The simulation error on the test set for the obtained semi-empirical ANN-model of the longitudinal motion for the maneuverable aircraft is: RMS\(_{V_T}=0.00026\) m/s, RMS\(_{\alpha }=0.183\) deg, RMS\(_{q}=0.0071\) deg/s.

The accuracy of the dependences representation for the aerodynamic coefficients can be seen from the example of the coefficient \(C_X\) as shown in Fig. 1. The upper part of this figure shows the actual values (according to the data from [7]) of the \(C_X\) depending on the angle of attack and the elevator deflection angle. The lower part of the figure shows the errors with which appropriate ANN-module reproduces the corresponding dependence. It can be seen that the accuracy achieved is very high. The results for the other two coefficients (\(C_Z\) and \(C_m\)) look similar.

5 Conclusions

The results presented above allow us to draw the following conclusions. As in the case described in [3] for the coefficients of aerodynamic forces \(C_{L}\), \(C_{y}\) and moments \(C_{l}\), \(C_{n}\), \(C_{m}\), methods of semi-empirical ANN-modeling provide the possibility to solve successfully the problem of longitudinal force coefficient identification if the characteristics of the engine are known. If data for these characteristics are not available, then the result of solving the identification problem will be the relationship for the total coefficient of axial force, whose arguments will include the \(\delta _{th}\) control variable. Usually this is quite enough to simulate the motion of the aircraft.

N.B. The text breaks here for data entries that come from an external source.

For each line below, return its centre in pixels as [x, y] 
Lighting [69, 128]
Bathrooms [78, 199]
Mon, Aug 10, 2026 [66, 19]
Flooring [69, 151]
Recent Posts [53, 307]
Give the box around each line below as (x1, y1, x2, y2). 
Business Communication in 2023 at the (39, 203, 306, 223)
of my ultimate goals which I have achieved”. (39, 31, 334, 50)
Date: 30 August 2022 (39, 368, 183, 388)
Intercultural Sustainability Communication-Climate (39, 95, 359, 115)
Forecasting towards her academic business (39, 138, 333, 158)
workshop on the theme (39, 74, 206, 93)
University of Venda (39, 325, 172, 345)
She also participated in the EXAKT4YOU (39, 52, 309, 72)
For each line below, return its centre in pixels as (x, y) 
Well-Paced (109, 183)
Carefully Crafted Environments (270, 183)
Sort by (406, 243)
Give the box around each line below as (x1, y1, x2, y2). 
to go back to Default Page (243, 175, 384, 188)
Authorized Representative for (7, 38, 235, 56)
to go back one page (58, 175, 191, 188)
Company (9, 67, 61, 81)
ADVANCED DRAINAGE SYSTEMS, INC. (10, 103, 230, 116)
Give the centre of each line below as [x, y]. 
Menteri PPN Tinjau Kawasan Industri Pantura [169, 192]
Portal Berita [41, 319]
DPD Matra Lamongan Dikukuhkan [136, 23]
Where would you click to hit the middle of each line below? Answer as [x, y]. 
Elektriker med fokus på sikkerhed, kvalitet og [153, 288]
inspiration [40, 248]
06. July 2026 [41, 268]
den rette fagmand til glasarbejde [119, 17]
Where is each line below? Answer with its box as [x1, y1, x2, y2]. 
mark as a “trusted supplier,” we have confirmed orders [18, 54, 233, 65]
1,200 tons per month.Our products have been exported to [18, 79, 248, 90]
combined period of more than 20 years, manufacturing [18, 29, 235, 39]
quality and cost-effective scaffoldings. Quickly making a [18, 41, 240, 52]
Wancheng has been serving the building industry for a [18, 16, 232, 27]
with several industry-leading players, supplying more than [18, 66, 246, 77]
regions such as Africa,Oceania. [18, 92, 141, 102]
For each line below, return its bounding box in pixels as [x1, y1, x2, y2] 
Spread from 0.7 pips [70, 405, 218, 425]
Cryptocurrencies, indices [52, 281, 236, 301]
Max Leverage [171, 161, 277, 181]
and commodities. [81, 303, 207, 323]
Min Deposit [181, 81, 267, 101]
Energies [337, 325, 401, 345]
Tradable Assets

The second important conclusion, which follows from the obtained results, is that the “computational power” of the semi-empirical ANN-model is quite sufficient to represent complex nonlinear functional dependencies defined on a broad range of their argument values, provided that there is a training set possessing the required level of representativeness.

The simulation results demonstrate the high accuracy of both the ANN-model of the obtained aircraft longitudinal motion and high representation accuracy for corresponding aerodynamic characteristics.